▶ _WORK TASK_: Go through the records and copy each line where the string "встроенный" occurs.

___ EXCERPTED RECORDS ___

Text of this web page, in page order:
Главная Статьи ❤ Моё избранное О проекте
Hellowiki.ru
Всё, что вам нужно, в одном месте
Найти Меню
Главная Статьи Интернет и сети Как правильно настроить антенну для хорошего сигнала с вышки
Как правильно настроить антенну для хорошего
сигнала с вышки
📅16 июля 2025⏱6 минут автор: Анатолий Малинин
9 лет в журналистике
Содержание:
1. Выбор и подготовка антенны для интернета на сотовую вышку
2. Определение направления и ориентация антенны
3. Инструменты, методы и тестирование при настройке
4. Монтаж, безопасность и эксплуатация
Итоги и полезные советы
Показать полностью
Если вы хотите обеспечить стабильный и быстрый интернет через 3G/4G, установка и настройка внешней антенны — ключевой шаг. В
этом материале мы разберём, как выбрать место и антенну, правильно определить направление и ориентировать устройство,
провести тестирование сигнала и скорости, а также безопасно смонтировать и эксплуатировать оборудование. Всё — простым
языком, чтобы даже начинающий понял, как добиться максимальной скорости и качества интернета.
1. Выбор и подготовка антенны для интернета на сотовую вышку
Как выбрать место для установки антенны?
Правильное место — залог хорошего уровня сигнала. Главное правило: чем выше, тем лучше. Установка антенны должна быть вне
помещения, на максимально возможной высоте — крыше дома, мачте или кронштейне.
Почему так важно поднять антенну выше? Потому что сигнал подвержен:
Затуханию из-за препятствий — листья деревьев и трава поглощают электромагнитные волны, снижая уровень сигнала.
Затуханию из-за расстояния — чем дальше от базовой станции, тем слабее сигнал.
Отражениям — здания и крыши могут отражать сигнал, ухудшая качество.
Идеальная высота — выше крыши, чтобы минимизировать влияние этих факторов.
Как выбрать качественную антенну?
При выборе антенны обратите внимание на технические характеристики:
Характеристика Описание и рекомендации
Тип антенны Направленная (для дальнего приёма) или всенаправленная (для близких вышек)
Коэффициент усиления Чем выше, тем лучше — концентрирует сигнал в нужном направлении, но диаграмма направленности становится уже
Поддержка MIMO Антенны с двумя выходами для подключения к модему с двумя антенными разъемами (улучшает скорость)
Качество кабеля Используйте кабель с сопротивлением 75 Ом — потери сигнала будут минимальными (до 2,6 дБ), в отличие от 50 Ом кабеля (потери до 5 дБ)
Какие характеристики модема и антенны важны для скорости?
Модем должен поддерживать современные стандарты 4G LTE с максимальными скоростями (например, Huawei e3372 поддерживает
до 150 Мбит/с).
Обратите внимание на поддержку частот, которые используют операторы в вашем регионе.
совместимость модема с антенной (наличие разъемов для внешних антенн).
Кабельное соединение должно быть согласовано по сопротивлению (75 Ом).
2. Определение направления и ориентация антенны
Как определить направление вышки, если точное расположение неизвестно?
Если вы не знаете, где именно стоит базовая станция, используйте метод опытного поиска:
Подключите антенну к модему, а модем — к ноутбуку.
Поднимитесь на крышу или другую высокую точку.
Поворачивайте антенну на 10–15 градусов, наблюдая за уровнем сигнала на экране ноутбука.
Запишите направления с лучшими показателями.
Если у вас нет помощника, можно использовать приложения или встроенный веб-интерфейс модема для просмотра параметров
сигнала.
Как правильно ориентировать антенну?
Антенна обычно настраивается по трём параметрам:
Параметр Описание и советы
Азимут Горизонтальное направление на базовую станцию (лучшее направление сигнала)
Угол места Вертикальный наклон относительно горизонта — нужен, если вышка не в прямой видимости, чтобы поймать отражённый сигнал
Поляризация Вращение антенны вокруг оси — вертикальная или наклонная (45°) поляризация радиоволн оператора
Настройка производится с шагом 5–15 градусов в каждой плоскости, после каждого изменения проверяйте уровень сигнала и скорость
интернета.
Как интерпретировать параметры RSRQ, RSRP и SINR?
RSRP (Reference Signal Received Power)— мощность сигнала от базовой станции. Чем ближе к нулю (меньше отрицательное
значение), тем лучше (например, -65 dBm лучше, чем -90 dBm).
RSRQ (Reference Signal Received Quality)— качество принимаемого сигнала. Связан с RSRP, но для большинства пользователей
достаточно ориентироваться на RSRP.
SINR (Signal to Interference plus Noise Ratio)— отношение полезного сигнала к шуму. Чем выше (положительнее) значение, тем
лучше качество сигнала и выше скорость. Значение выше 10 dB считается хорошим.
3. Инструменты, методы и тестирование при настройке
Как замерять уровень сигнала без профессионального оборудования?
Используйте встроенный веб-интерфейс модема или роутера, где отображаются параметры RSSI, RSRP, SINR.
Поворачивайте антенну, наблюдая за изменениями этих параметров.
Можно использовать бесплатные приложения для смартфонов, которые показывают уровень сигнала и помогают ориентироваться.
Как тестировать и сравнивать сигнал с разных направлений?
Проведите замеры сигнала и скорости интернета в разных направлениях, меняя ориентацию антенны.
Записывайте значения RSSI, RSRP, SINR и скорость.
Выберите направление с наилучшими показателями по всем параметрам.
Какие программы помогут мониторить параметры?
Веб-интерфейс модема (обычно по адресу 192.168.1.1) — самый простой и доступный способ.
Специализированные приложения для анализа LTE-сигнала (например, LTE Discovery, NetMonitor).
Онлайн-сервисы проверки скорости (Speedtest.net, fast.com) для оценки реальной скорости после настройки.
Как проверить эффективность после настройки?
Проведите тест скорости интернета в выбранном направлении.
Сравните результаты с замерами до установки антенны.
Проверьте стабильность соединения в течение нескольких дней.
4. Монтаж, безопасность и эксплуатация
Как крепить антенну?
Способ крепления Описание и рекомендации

___

▶ _RESULT OF THE EXERCISE_:
Если у вас нет помощника, можно использовать приложения или встроенный веб-интерфейс модема для просмотра параметров
Используйте встроенный веб-интерфейс модема или роутера, где отображаются параметры RSSI, RSRP, SINR.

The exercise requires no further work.